First, the technical analysis aspect. How can the stock be on both the Trend Busters list and the Trend Leaders list? Look at the chart below:
Click to enlarge
The chart shows how Aroon, MACD and Wilder's DMI are all fairly bullish due to the generally rising stock price since early February. In addition, I have added a blue line that shows how the stock has finally broken above a downward-sloping trendline whose high point was established back in November.
Rowan Companies, Inc. provides a range of onshore and offshore contract drilling services in the United States and internationally. Besides providing drilling platforms and rigs, the company also designs and manufactures drilling equipment.
In terms of the company's value assessment, it has a very low PEG of only 0.50, a PE of only 7.5 and it is selling for less than book value. Not shown above, the Enterprise Value / EBITDA is less than 5, which reinforces the fact that this appears to be a deep value stock.
As you can see, RDC has seen declining revenues and earnings for the last few quarters. However, hope springs eternal among investors and the stock has been rising as its earnings announcement approaches. The company is scheduled to hold its conference call on March 1, so we should see whether rising oil prices have translated into higher earnings for RDC. The company recently received an upgrade to BUY from MKM Partners but the average analyst estimate for earnings per share is only $0.50, so it is very possible investors will be disappointed again.
One thing that has been holding the company back is the fact that it does not offer deepwater rigs to its customers. Unfortunately, that is where the growth is as well as the highest dayrates for renting rigs. This means the company is missing out on one of the better segments of the drilling business. As a result, the CEO earlier this month announced that the company plans to buy some ultra-deepwater rigs and also strengthen its grip on the market for high-end jackup rigs, their shallow-water counterparts. The CEO also alluded to possibly relocating the business outside the U.S. (it is currently based in Houston, TX) in order to obtain a lower tax rate.
With earnings due on Monday, we will quickly see whether the new-found bullishness in RDC will show any follow-through.

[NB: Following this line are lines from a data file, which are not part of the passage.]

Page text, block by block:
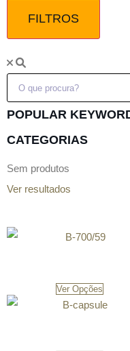
FILTROS
POPULAR
CATEGORIAS
Sem produtos
Ver resultados
Ver Opções
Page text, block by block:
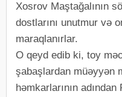
Xosrov Maştağalının
dostlarını unutmur və
maraqlanırlar.
O qeyd edib ki, toy
şabaşlardan müəyyən
həmkarlarının
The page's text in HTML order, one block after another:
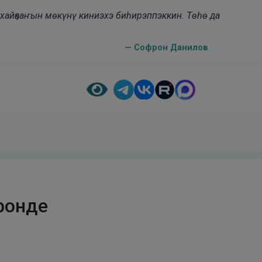
мөкүнү киниэхэ биһирэппэккин. Төһө да
— Софрон Данилов
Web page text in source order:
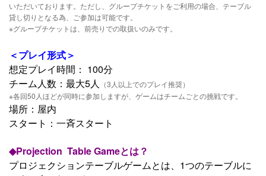
いただいております。ただし、グループチケットをご利用の場合、テーブル
貸し切りとなる為、ご参加は可能です。
※グループチケットは、前売りでの取扱いのみです。
＜プレイ形式＞
想定プレイ時間： 100分
チーム人数：最大5人
（3人以上でのプレイ推奨）
※各回50人ほどが同時に参加しますが、ゲームはチームごとの挑戦です。
場所：屋内
スタート：一斉スタート
◆Projection Table Gameとは？
プロジェクションテーブルゲームとは、1つのテーブルに
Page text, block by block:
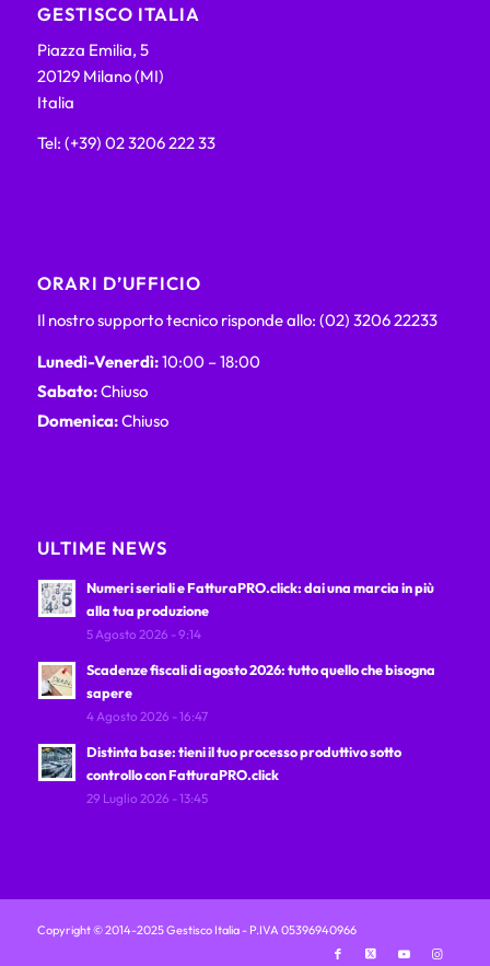
GESTISCO ITALIA
Piazza Emilia, 5
20129 Milano (MI)
Italia
Tel: (+39) 02 3206 222 33
ORARI D’UFFICIO
Il nostro supporto tecnico risponde allo: (02) 3206 22233
Lunedì-Venerdì:10:00 – 18:00
Sabato:Chiuso
Domenica:Chiuso
ULTIME NEWS
Numeri seriali e FatturaPRO.click: dai una marcia in più
alla tua produzione
5 Agosto 2026 - 9:14
Scadenze fiscali di agosto 2026: tutto quello che bisogna
sapere
4 Agosto 2026 - 16:47
Distinta base: tieni il tuo processo produttivo sotto
controllo con FatturaPRO.click
29 Luglio 2026 - 13:45
Copyright © 2014-2025 Gestisco Italia - P.IVA 05396940966

As a last word in today's post, I'd like to point out that a more conservative choice from the table above might be Nash-Finch Company (NASDAQ:NAFC). The company is involved in food distribution and food service and its recent earnings were up 185% with revenues up over 15% year-over-year. Yet they also trade in deep value territory while offering a 2% dividend yield.
Nash-Finch also announces earnings this week, on March 4th. Analyst estimates seem to call for slow and steady growth with modest improvement over the year ago quarter. With an easy comparison to last year's poor quarter, though, NAFC might very well beat expectations and move to new highs.
Disclosure: No positions in any stocks mentioned in this article.